At best, I bet you will get a higher-bandwidth version of Crossfire. And as the GN video mentions, some games like Ashes of the Singularity will support multi-GPU, but not via direct GPU interconnection.

It probably has to do with scene rasterization being less parallel-izable than datacenter compute. Maybe if raytracing takes off that might change?

urmamasllama · November 7, 2018, 8:26pm

That’s what I expect as well. I saw the video on NVLINK. for compute tasks it can allow the gpus to function as one device effectively sharing resources instead of having to duplicate a lot of work. what I’m really hoping for is that eventually they’ll be able to utilize IF on a single board to bring back the likes of the 295x2 but in a way that isn’t a nightmare for developers to support.

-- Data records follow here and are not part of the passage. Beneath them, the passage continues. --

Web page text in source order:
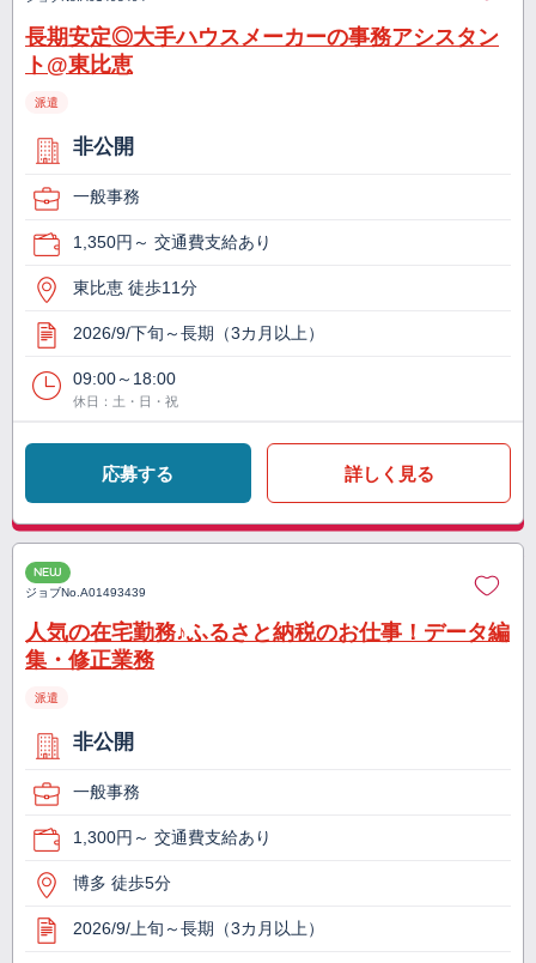
長期安定◎大手ハウスメーカーの事務アシスタン
ト@東比恵
派遣
非公開
一般事務
1,350円～ 交通費支給あり
東比恵 徒歩11分
2026/9/下旬～長期（3カ月以上）
09:00～18:00
休日：土・日・祝
応募する 詳しく見る
NEW
ジョブNo.A01493439
人気の在宅勤務♪ふるさと納税のお仕事！データ編
集・修正業務
派遣
非公開
一般事務
1,300円～ 交通費支給あり
博多 徒歩5分
2026/9/上旬～長期（3カ月以上）
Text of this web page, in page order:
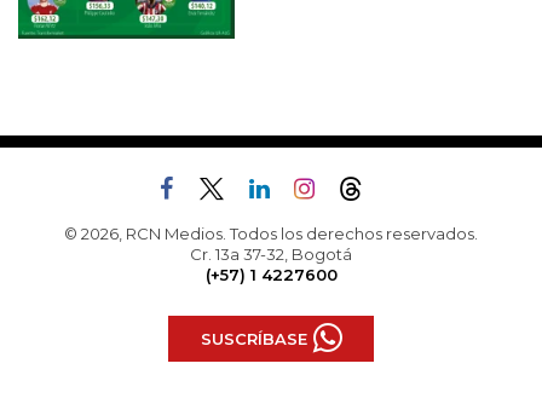
© 2026, RCN Medios. Todos los derechos reservados.
Cr. 13a 37-32, Bogotá
(+57) 1 4227600
SUSCRÍBASE
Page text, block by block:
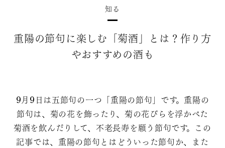
知る
重陽の節句に楽しむ「菊酒」とは？作り方
やおすすめの酒も
9月9日は五節句の一つ「重陽の節句」です。重陽の
節句は、菊の花を飾ったり、菊の花びらを浮かべた
菊酒を飲んだりして、不老長寿を願う節句です。この
記事では、重陽の節句とはどういった節句か、また
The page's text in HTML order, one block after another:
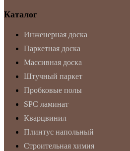
Каталог
Инженерная доска
Паркетная доска
Массивная доска
Штучный паркет
Пробковые полы
SPC ламинат
Кварцвинил
Плинтус напольный
Строительная химия
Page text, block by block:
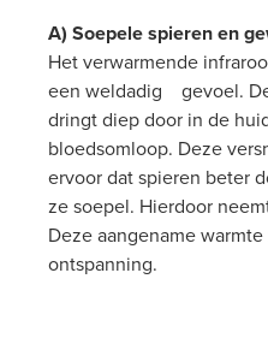
A) Soepele spieren en
Het verwarmende
een weldadig gevoel.
dringt diep door in de
bloedsomloop. Deze
ervoor dat spieren beter
ze soepel. Hierdoor
Deze aangename
ontspanning.
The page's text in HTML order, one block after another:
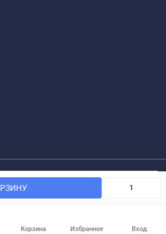
Корзина Избранное Вход
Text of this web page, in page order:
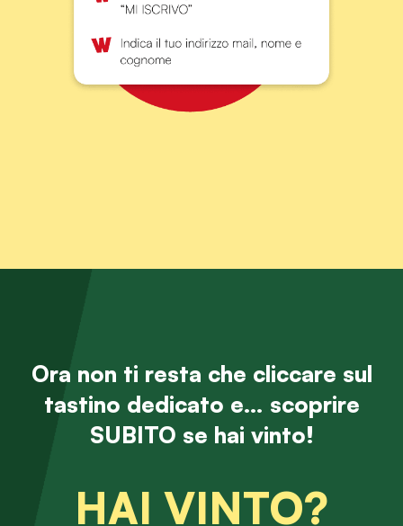
Ora non ti resta che cliccare sul
tastino dedicato e… scoprire
SUBITO se hai vinto!
HAI VINTO?
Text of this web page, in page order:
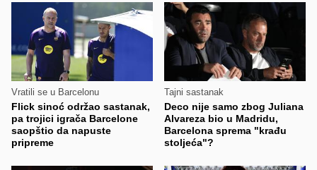
Vratili se u Barcelonu
Flick sinoć održao sastanak,
pa trojici igrača Barcelone
saopštio da napuste
pripreme
Tajni sastanak
Deco nije samo zbog Juliana
Alvareza bio u Madridu,
Barcelona sprema "krađu
stoljeća"?
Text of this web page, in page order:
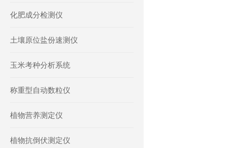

Jimster480 · November 8, 2018, 6:47am

The one thing that I think alot of people are not thinking about in regards to the desktop socket is that there are only 2 memory channels…
As we have seen with threadripper and 32 cores, there is not enough memory bandwidth for 32 cores while using only 4 memory channels.
Therefore if there were 16 cores and only 2 memory channels, this would effectively run into the same per-core bandwidth bottleneck that exists with the 32c Threadripper.

urmamasllama · November 8, 2018, 3:17pm

I had worked that out too. I rather think that this chiplet design is going to be used to give us 8c16t apus toward the end of next year and beefy ones at that because they should be able to fit a vega 20 that way. AM4+ will likely be when we see a 16 core consumer chip if even then.

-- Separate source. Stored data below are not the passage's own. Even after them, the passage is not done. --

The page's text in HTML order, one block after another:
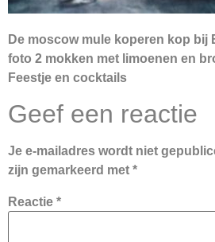
De moscow mule koperen kop bij
foto 2 mokken met limoenen en
Feestje en cocktails
Geef een reactie
Je e-mailadres wordt niet
zijn gemarkeerd met *
Reactie *
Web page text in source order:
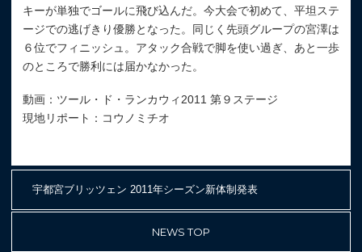
キーが単独でゴールに飛び込んだ。今大会で初めて、平坦ステ
ージでの逃げきり優勝となった。同じく先頭グループの宮澤は
６位でフィニッシュ。アタック合戦で脚を使い過ぎ、あと一歩
のところで勝利には届かなかった。
動画：ツール・ド・ランカウィ2011 第９ステージ
現地リポート：コウノミチオ
宇都宮ブリッツェン 2011年シーズン新体制発表
NEWS TOP
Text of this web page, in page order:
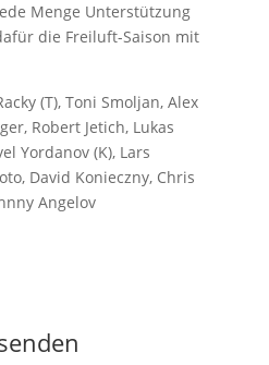
Menge Unterstützung
die Freiluft-Saison mit
(T), Toni Smoljan, Alex
Robert Jetich, Lukas
Yordanov (K), Lars
David Konieczny, Chris
Angelov
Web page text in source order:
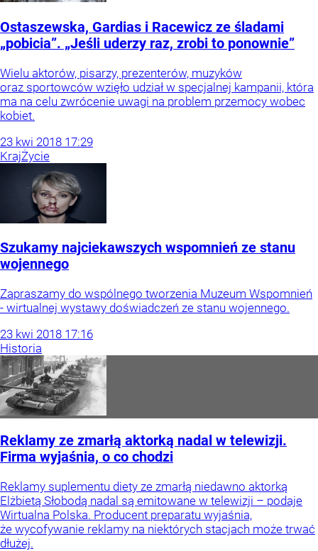
Ostaszewska, Gardias i Racewicz ze śladami
„pobicia”. „Jeśli uderzy raz, zrobi to ponownie”
Wielu aktorów, pisarzy, prezenterów, muzyków
oraz sportowców wzięło udział w specjalnej kampanii, która
ma na celu zwrócenie uwagi na problem przemocy wobec
kobiet.
23 kwi 2018 17:29
KrajŻycie
Szukamy najciekawszych wspomnień ze stanu
wojennego
Zapraszamy do wspólnego tworzenia Muzeum Wspomnień
- wirtualnej wystawy doświadczeń ze stanu wojennego.
23 kwi 2018 17:16
Historia
Reklamy ze zmarłą aktorką nadal w telewizji.
Firma wyjaśnia, o co chodzi
Reklamy suplementu diety ze zmarłą niedawno aktorką
Elżbietą Słobodą nadal są emitowane w telewizji – podaje
Wirtualna Polska. Producent preparatu wyjaśnia,
że wycofywanie reklamy na niektórych stacjach może trwać
dłużej.
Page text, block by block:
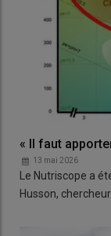
« Il faut
13 mai 2026
Le Nutriscope a
Husson,
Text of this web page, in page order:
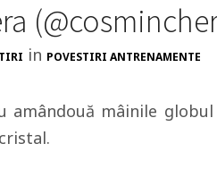
in POVESTIRI ANTRENAMENTE
amândouă mâinile
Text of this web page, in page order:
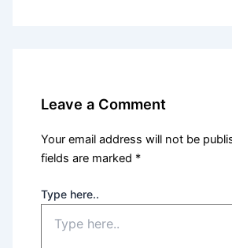
Leave a Comment
Your email address will not be
fields are marked *
Type here..
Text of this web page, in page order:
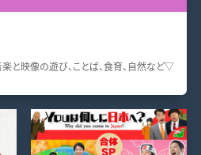
と映像の遊び、ことば、食育、自然など▽
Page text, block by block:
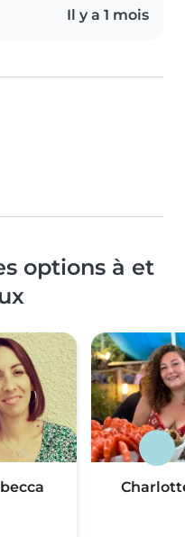
Il y a 1 mois
options à et

2bitmarksman · November 8, 2018, 6:58pm

AMD is sitting real pretty for it’s CPUs to take a huge chunk of market share. Looking forward to how this effects the consumer market in late 2019/2020 an IO Die that size could mean some big things to come

Marten · November 9, 2018, 12:46am

The EPYC IO chip will be very interesting to see spec wise. Will it be large L4 cache and with the next gen infinity fabric feed all the cores well.

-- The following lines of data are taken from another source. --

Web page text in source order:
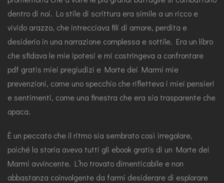
dentro di noi. Lo stile di scrittura era simile a un ricco e
vivido arazzo, che intrecciava fili di amore, perdita e
desiderio in una narrazione complessa e sottile. Era un libro
che sfidava le mie ipotesi e mi costringeva a confrontare
pdf gratis miei pregiudizi e Morte dei Marmi mie
prevenzioni, come uno specchio che rifletteva i miei pensieri
e sentimenti, come una finestra che era sia trasparente che
opaca.
È un peccato che il ritmo sia sembrato così irregolare,
poiché la storia aveva tutti gli ebook gratis di un Morte dei
Marmi avvincente. L’ho trovato dimenticabile e non
abbastanza coinvolgente da farmi desiderare di esplorare
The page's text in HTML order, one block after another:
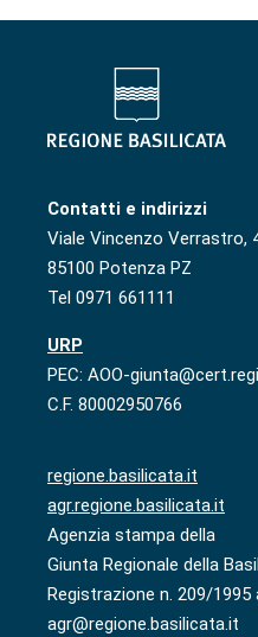
Contatti e indirizzi
Viale Vincenzo Verrastro,
85100 Potenza PZ
Tel 0971 661111
URP
PEC: AOO-
C.F. 80002950766
regione.basilicata.it
agr.regione.basilicata.it
Agenzia stampa della
Giunta Regionale della
Registrazione n. 209/
agr@regione.basilicata.it
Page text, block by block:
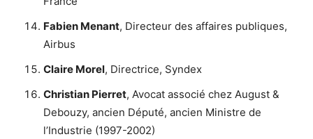
Fabien Menant, Directeur des affaires publiques,
Airbus
Claire Morel, Directrice, Syndex
Christian Pierret, Avocat associé chez August &
Debouzy, ancien Député, ancien Ministre de
l’Industrie (1997-2002)
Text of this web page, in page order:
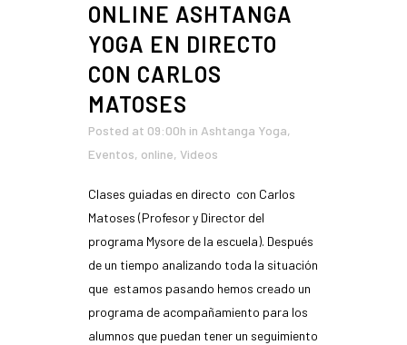
ONLINE ASHTANGA
YOGA EN DIRECTO
CON CARLOS
MATOSES
Posted at 09:00h in Ashtanga Yoga,
Eventos, online, Videos
Clases guiadas en directo con Carlos
Matoses (Profesor y Director del
programa Mysore de la escuela). Después
de un tiempo analizando toda la situación
que estamos pasando hemos creado un
programa de acompañamiento para los
alumnos que puedan tener un seguimiento
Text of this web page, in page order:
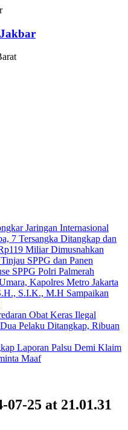
Jaringan Internasional
7 Tersangka Ditangkap dan
Miliar Dimusnahkan
SPPG dan Panen
SPPG Polri Palmerah
Kapolres Metro Jakarta
S.I.K., M.H Sampaikan
Obat Keras Ilegal
Pelaku Ditangkap, Ribuan
Laporan Palsu Demi Klaim
Maaf
25 at 21.01.31
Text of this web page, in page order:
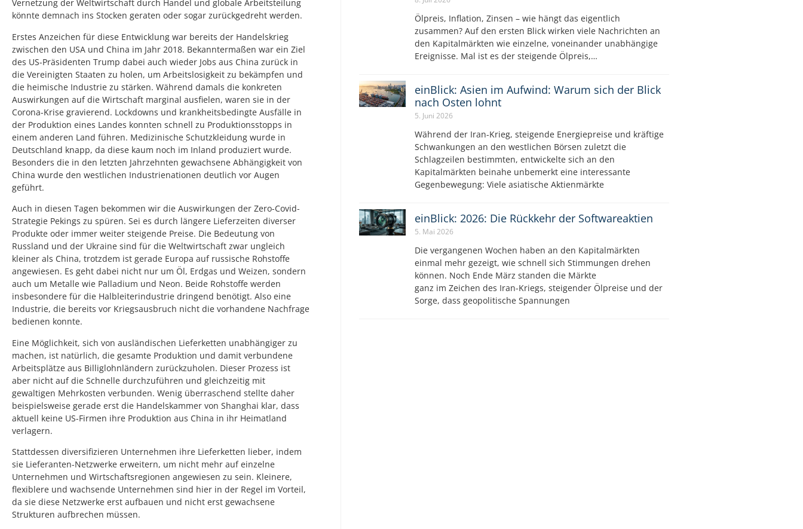
Vernetzung der Weltwirtschaft durch Handel und globale Arbeitsteilung
könnte demnach ins Stocken geraten oder sogar zurückgedreht werden.
Erstes Anzeichen für diese Entwicklung war bereits der Handelskrieg
zwischen den USA und China im Jahr 2018. Bekanntermaßen war ein Ziel
des US-Präsidenten Trump dabei auch wieder Jobs aus China zurück in
die Vereinigten Staaten zu holen, um Arbeitslosigkeit zu bekämpfen und
die heimische Industrie zu stärken. Während damals die konkreten
Auswirkungen auf die Wirtschaft marginal ausfielen, waren sie in der
Corona-Krise gravierend. Lockdowns und krankheitsbedingte Ausfälle in
der Produktion eines Landes konnten schnell zu Produktionsstopps in
einem anderen Land führen. Medizinische Schutzkleidung wurde in
Deutschland knapp, da diese kaum noch im Inland produziert wurde.
Besonders die in den letzten Jahrzehnten gewachsene Abhängigkeit von
China wurde den westlichen Industrienationen deutlich vor Augen
geführt.
Auch in diesen Tagen bekommen wir die Auswirkungen der Zero-Covid-
Strategie Pekings zu spüren. Sei es durch längere Lieferzeiten diverser
Produkte oder immer weiter steigende Preise. Die Bedeutung von
Russland und der Ukraine sind für die Weltwirtschaft zwar ungleich
kleiner als China, trotzdem ist gerade Europa auf russische Rohstoffe
angewiesen. Es geht dabei nicht nur um Öl, Erdgas und Weizen, sondern
auch um Metalle wie Palladium und Neon. Beide Rohstoffe werden
insbesondere für die Halbleiterindustrie dringend benötigt. Also eine
Industrie, die bereits vor Kriegsausbruch nicht die vorhandene Nachfrage
bedienen konnte.
Eine Möglichkeit, sich von ausländischen Lieferketten unabhängiger zu
machen, ist natürlich, die gesamte Produktion und damit verbundene
Arbeitsplätze aus Billiglohnländern zurückzuholen. Dieser Prozess ist
aber nicht auf die Schnelle durchzuführen und gleichzeitig mit
gewaltigen Mehrkosten verbunden. Wenig überraschend stellte daher
beispielsweise gerade erst die Handelskammer von Shanghai klar, dass
aktuell keine US-Firmen ihre Produktion aus China in ihr Heimatland
verlagern.
Stattdessen diversifizieren Unternehmen ihre Lieferketten lieber, indem
sie Lieferanten-Netzwerke erweitern, um nicht mehr auf einzelne
Unternehmen und Wirtschaftsregionen angewiesen zu sein. Kleinere,
flexiblere und wachsende Unternehmen sind hier in der Regel im Vorteil,
da sie diese Netzwerke erst aufbauen und nicht erst gewachsene
Strukturen aufbrechen müssen.
Ölpreis, Inflation, Zinsen – wie hängt das eigentlich
zusammen? Auf den ersten Blick wirken viele Nachrichten an
den Kapitalmärkten wie einzelne, voneinander unabhängige
Ereignisse. Mal ist es der steigende Ölpreis,…
einBlick: Asien im Aufwind: Warum sich der Blick
nach Osten lohnt
5. Juni 2026
Während der Iran-Krieg, steigende Energiepreise und kräftige
Schwankungen an den westlichen Börsen zuletzt die
Schlagzeilen bestimmten, entwickelte sich an den
Kapitalmärkten beinahe unbemerkt eine interessante
Gegenbewegung: Viele asiatische Aktienmärkte
einBlick: 2026: Die Rückkehr der Softwareaktien
5. Mai 2026
Die vergangenen Wochen haben an den Kapitalmärkten
einmal mehr gezeigt, wie schnell sich Stimmungen drehen
können. Noch Ende März standen die Märkte
ganz im Zeichen des Iran-Kriegs, steigender Ölpreise und der
Sorge, dass geopolitische Spannungen

Are the chiplets 1ccx now or still 2.

I could see AMD sticking to 8 cores on AM4 but 16 would be insane Threadripper next year could be nice with a IO die.

MazeFrame · November 9, 2018, 8:08am

8 chiplets and 64 cores total, so 8cpc (cores per chiplet).

Yup, I want to know more about it.

anotherriddle · November 9, 2018, 9:12am

We can only hope! I would love more than 8 cores on AM4 but I think it is more realistic that they will stay at 8 cores on the consumer boards.

Some people are saying that now there are 8 cores per CCX (which means all cores in one chiplet on one compute complex). Do we have confirmation on that?

denstieg · November 9, 2018, 12:41pm

"I had a drink with Scott Aylor of AMD last evening along with Ian Cutress, Paul Alcorn, and Charlie Demerjian.

There are going to be things coming out between now and Rome. Sit tight."

From Servethehome, intresting.

cekim · November 9, 2018, 7:30pm

The 64 core epyc has 8 chiplets with 8 cores each…

It’s possible that each chiplet is now a single ccx but given that a single chiplet was 2 ccx’s, it seems like the theory of 8 per ccx’s came from an assumption that the 64core epyc would be 4 dies again… it is not.

This was clearly wrong, so that theory should be called into question as well…

There is also the issue that the chiplet evidently relies on the 14nm “north bridge” (my words) so the consumer part would either have to be different or rely on a different north bridge chiplet… I think it is clear the epyc north bridge is monstrous for a consumer chip… it is physically approaching the size of intels 10-18 core parts… so that’s not gonna happen in AM4…

They are going to need to fab a consumer north bridge and/or a different chiplet. Their strategy has been to share the chiplet design, so my guess would be smaller north bridge with a single chiplet for AM4 but I also guessing…

anotherriddle · November 9, 2018, 7:41pm

Yeah probably. I was not really sure where this was coming from, therefore my question.

Exactly. I am very curious about how they have designed the consumer chip.

However, I am not convinced that it makes sense to go with the same separated IO-die approach like on the server chip. Conncting those dies is not free, but it (obviously) scales favourably with many dies. It might be cheaper to just make a one die consumer chip. We’ll see.